PRM Office at the Embassy
The Refugee Affairs Regional Office in Tbilisi oversees the implementation of approximately $20 million in U.S. humanitarian assistance programs through contributions to the operation of its institutional partners and directly to NGOs. PRM is represented by a Regional Refugee Coordinator and Refugee Affairs Assistant based in Tbilisi. The Office covers a vast geographical region including: Armenia, Azerbaijan, Georgia, Russia, Central Asia (Kazakhstan, Kyrgyzstan, Tajikistan, Turkmenistan and Uzbekistan) and Ukraine.

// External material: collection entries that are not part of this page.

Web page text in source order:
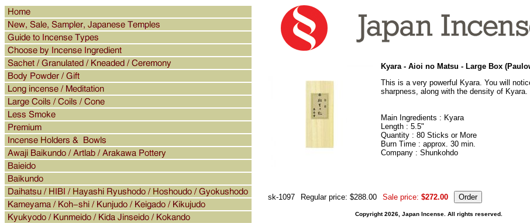
Kyara - Aioi no Matsu - Large Box
This is a very powerful Kyara. You will
sharpness, along with the density of Kyara.
Main Ingredients : Kyara
Length : 5.5"
Quantity : 80 Sticks or More
Burn Time : approx. 30 min.
Company : Shunkohdo
sk-1097 Regular price: $288.00 Sale price: $272.00
Copyright 2026, Japan Incense. All rights reserved.
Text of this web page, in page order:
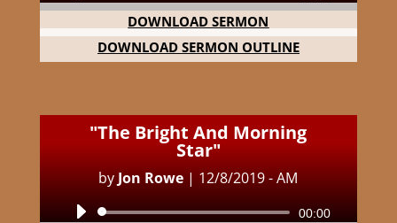
Player
DOWNLOAD SERMON
DOWNLOAD SERMON OUTLINE
"The Bright And Morning
Star"
by Jon Rowe | 12/8/2019 - AM
Audio
00:00
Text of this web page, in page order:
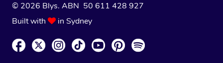
© 2026 Blys. ABN 50 611 428 927
Built with
in Sydney
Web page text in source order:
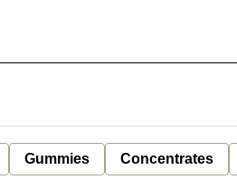
Gummies Concentrates
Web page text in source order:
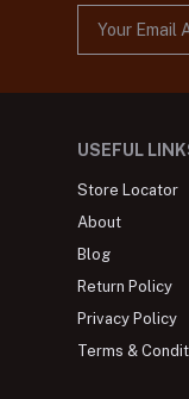
USEFUL
Store Locator
About
Blog
Return Policy
Privacy Policy
Terms &
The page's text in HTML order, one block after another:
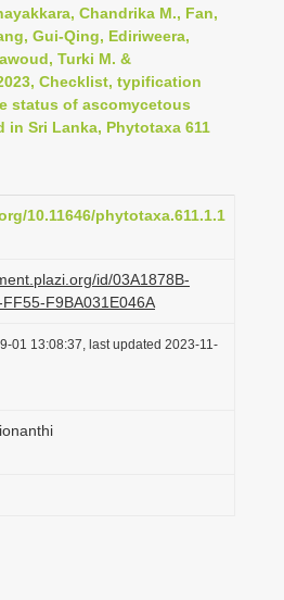
t
i
o
n
Chandrika M., Fan,
Gui-Qing, Ediriweera,
Turki M. &
Checklist, typification
status of ascomycetous
Sri Lanka, Phytotaxa 611
10.11646/phytotaxa.611.1.1
id/03A1878B-
F9BA031E046A
01 13:08:37, last updated 2023-11-
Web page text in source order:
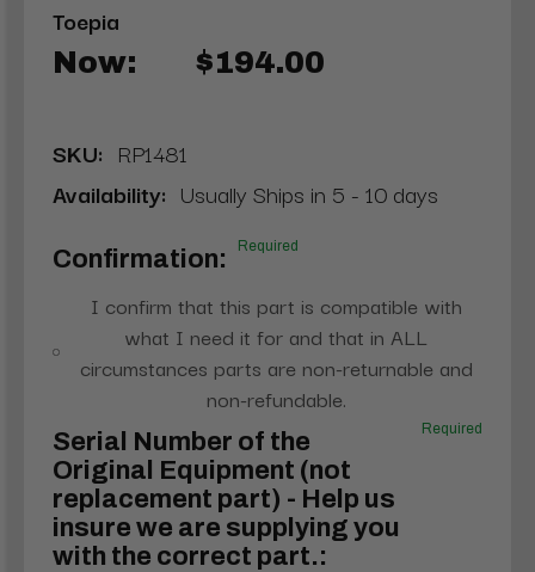
Toepia
Now: $194.00
SKU: RP1481
Availability: Usually Ships in 5 - 10 days
Confirmation: Required
I confirm that this part is compatible with
what I need it for and that in ALL
circumstances parts are non-returnable and
non-refundable.
Serial Number of the
Original Equipment (not
replacement part) - Help us
insure we are supplying you
with the correct part.:
Required
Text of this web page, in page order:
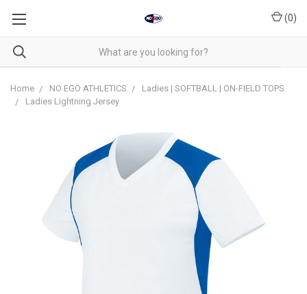
(0)
Home NO EGO ATHLETICS
Ladies | SOFTBALL | ON-FIELD TOPS
Ladies Lightning Jersey
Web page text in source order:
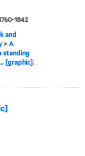
1842
and
>A
standing
[graphic].
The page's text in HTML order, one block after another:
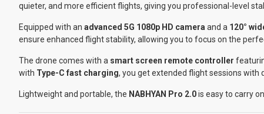
quieter, and more efficient flights, giving you professional-level
Equipped with an advanced 5G 1080p HD camera and a 120°
ensure enhanced flight stability, allowing you to focus on the
The drone comes with a smart screen remote controller
with Type-C fast charging, you get extended flight sessions with
Lightweight and portable, the NABHYAN Pro 2.0is easy to carry
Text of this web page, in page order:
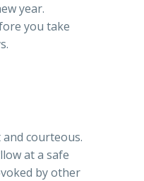
year.
you take
courteous.
at a safe
by other
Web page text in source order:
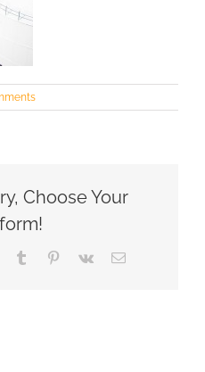
Choose Your
Tumblr Pinterest
Vk Email
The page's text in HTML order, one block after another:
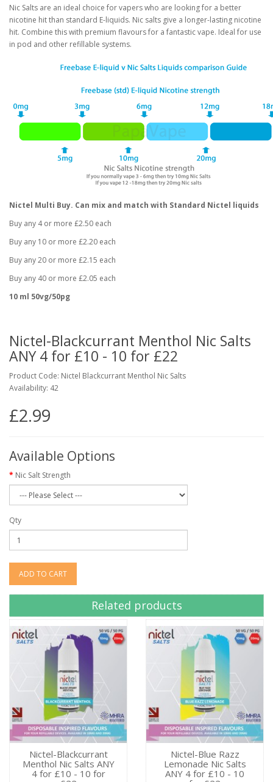
Nic Salts are an ideal choice for vapers who are looking for a better
nicotine hit than standard E-liquids. Nic salts give a longer-lasting nicotine
hit. Combine this with premium flavours for a fantastic vape. Ideal for use
in pod and other refillable systems.
Nictel Multi Buy. Can mix and match with Standard Nictel liquids
Buy any 4 or more £2.50 each
Buy any 10 or more £2.20 each
Buy any 20 or more £2.15 each
Buy any 40 or more £2.05 each
10 ml 50vg/50pg
Nictel-Blackcurrant Menthol Nic Salts
ANY 4 for £10 - 10 for £22
Product Code: Nictel Blackcurrant Menthol Nic Salts
Availability: 42
£2.99
Available Options
Nic Salt Strength
Qty
ADD TO CART
Related products
Nictel-Blackcurrant
Menthol Nic Salts ANY
4 for £10 - 10 for
Nictel-Blue Razz
Lemonade Nic Salts
ANY 4 for £10 - 10
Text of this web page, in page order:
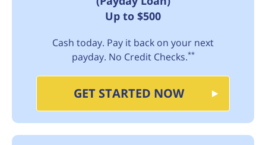
Up to $500
Cash today. Pay it back on your next
payday. No Credit Checks.**
GET STARTED NOW
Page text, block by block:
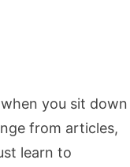
you sit down
from articles,
learn to
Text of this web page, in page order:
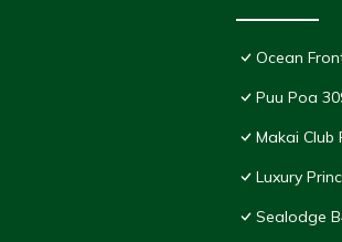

Current staff: Joshua Fischel, Regional Refugee Coordinator,
Eka Todria, Assistant Regional Refugee Coordinator,
PRM Assistance in Georgia
In Georgia, PRM has provided about $ 35 million since the 2008 conflict with Russia to provide emergency relief, shelter and socio-economic support for IDPs. PRM provided much of this (approximately $29 million) to UNHCR in response to emergency funding appeals, and more recently under cooperative agreements that are separate from the USG’s annual contributions to UNHCR.
UNHCR addresses the protection and assistance needs of over 275,000 people in Georgia, most of who were displaced during conflicts in the 1990s. Current PRM funding for UNHCR includes projects supporting the protection and integration of IDPs and returned displaced populations. These projects provide housing for IDPs, foster economic integration through vocational training and small grants, build the capacity of Georgia’s Ministry for IDPs from the Occupied Territories, Refugees and Accommodation, help prevent gender-based and domestic violence in IDP communities and support community mobilization initiatives.

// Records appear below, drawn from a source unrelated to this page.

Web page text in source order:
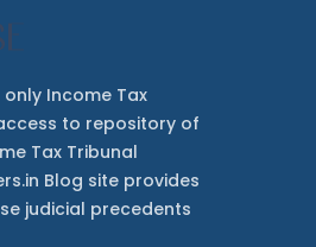
only Income Tax
to repository of
Tax Tribunal
Blog site provides
judicial precedents
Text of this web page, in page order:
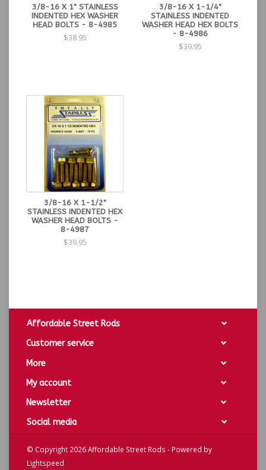
3/8-16 X 1" STAINLESS
INDENTED HEX WASHER
HEAD BOLTS - 8-4985
$38.95
3/8-16 X 1-1/4"
STAINLESS INDENTED
WASHER HEAD HEX BOLTS
- 8-4986
$39.95
3/8-16 X 1-1/2"
STAINLESS INDENTED HEX
WASHER HEAD BOLTS -
8-4987
$39.95
Affordable Street Rods
Customer service
More
My account
Newsletter
Social media
© Copyright 2026 Affordable Street Rods - Powered by
Lightspeed
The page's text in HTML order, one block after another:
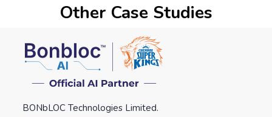
Other Case Studies
BONbLOC Technologies Limited.
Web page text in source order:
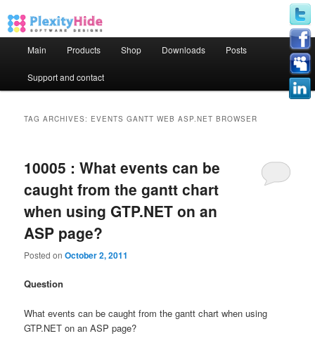
Skip to primary content
Skip to secondary content
Main Products Shop Downloads Posts
Support and contact
TAG ARCHIVES: EVENTS GANTT WEB ASP.NET BROWSER
10005 : What events can be
caught from the gantt chart
when using GTP.NET on an
ASP page?
Posted onOctober 2, 2011
Question
What events can be caught from the gantt chart when using
GTP.NET on an ASP page?
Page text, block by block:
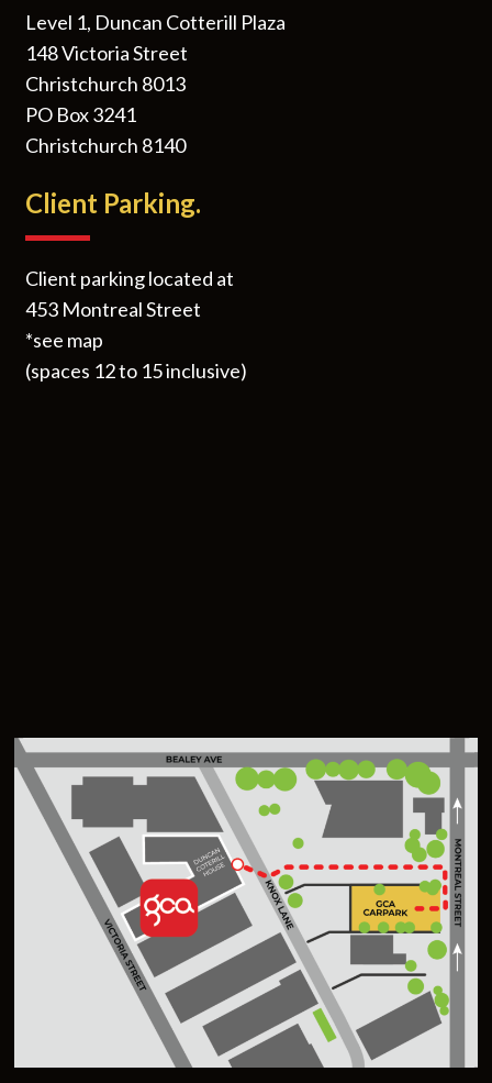
Level 1, Duncan Cotterill Plaza
148 Victoria Street
Christchurch 8013
PO Box 3241
Christchurch 8140
Client Parking.
Client parking located at
453 Montreal Street
*see map
(spaces 12 to 15 inclusive)
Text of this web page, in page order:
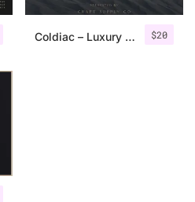
$20
Coldiac – Luxury Serif Font
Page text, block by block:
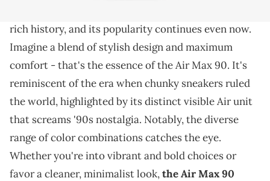
rich history, and its popularity continues even now.
Imagine a blend of stylish design and maximum
comfort - that's the essence of the Air Max 90. It's
reminiscent of the era when chunky sneakers ruled
the world, highlighted by its distinct visible Air unit
that screams '90s nostalgia. Notably, the diverse
range of color combinations catches the eye.
Whether you're into vibrant and bold choices or
favor a cleaner, minimalist look,the Air Max 90

In Abkhazia, PRM funds support UNHCR’s work in the Gali region to build shelter for returned displaced persons; to create social and community centers that provide training and help small businesses; and to strengthen the capacity of local NGOs. PRM also participates in the humanitarian working group (WG2) of the quarterly Geneva Discussions on Security in the South Caucasus.

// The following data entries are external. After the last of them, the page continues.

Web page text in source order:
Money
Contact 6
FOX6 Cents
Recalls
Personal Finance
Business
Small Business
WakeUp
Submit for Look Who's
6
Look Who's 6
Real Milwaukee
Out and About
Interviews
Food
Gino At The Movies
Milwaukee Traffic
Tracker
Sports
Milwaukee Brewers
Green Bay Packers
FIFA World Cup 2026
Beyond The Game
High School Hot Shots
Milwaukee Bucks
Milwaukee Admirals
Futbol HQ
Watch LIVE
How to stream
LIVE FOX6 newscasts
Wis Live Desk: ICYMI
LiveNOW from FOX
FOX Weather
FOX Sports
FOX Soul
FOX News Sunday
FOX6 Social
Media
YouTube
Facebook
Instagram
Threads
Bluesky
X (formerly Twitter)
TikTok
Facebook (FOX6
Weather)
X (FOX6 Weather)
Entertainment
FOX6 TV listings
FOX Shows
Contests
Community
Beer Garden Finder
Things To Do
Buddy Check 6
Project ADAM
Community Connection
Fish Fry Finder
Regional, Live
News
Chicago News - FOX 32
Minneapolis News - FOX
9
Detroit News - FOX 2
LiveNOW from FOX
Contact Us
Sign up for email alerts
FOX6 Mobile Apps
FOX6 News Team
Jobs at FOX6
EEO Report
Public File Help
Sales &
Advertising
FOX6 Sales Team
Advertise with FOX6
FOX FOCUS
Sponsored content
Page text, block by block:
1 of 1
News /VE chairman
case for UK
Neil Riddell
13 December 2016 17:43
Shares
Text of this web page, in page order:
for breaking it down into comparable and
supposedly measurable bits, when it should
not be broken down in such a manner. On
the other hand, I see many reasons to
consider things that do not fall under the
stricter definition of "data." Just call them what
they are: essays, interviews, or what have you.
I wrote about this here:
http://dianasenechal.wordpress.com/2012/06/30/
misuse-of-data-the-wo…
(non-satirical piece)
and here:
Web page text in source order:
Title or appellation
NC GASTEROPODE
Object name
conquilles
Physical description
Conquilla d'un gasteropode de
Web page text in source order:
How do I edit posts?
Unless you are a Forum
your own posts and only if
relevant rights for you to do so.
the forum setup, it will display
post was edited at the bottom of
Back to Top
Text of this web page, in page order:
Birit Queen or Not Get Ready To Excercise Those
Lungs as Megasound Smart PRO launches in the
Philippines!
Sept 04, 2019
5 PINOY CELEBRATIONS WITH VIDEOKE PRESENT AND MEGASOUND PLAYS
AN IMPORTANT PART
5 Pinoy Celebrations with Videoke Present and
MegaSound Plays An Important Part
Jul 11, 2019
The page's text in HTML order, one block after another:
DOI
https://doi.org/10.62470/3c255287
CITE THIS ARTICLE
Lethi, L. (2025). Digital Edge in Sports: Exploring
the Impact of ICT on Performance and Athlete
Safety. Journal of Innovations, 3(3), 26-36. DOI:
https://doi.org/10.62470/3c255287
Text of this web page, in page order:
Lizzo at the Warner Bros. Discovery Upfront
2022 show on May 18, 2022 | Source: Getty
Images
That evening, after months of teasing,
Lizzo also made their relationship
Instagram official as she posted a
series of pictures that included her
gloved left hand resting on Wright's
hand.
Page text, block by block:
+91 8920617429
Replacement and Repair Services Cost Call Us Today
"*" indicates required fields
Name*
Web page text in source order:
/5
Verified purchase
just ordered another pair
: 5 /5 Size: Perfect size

PRM programming for Georgia in 2012/2013 included two projects. The NGO Premiere Urgence received a small grant ($125,000) to implement a project to build confidence and increase contact among farming communities across the Administrative Boundary Line (ABL) with Abkhazia. And, the Alliance for Conflict Transformation continued its cross-ABL efforts to engage Georgian and South Ossetian technical experts in collaborative water resource planning in order to restore irrigation water to populations along the ABL with South Ossetia.
PRM will continue to support UNHCR and NGO partners in their ongoing efforts in confidence-building and cross-boundary activities. UNHCR is in the process of phasing out many of its primary assistance programs in favor of joint programs with UNDP that support a transition from humanitarian assistance to sustainable development. As the Georgian government takes increasing responsibility for the welfare of IDPs, UNHCR will hand over assistance activities in Georgian-controlled territory to UNDP and other development assistance actors. Throughout this transition, PRM hopes to provide limited funding for UNHCR protection activities in Georgian-administered areas, and to continue support for broader humanitarian programming in Abkhazia.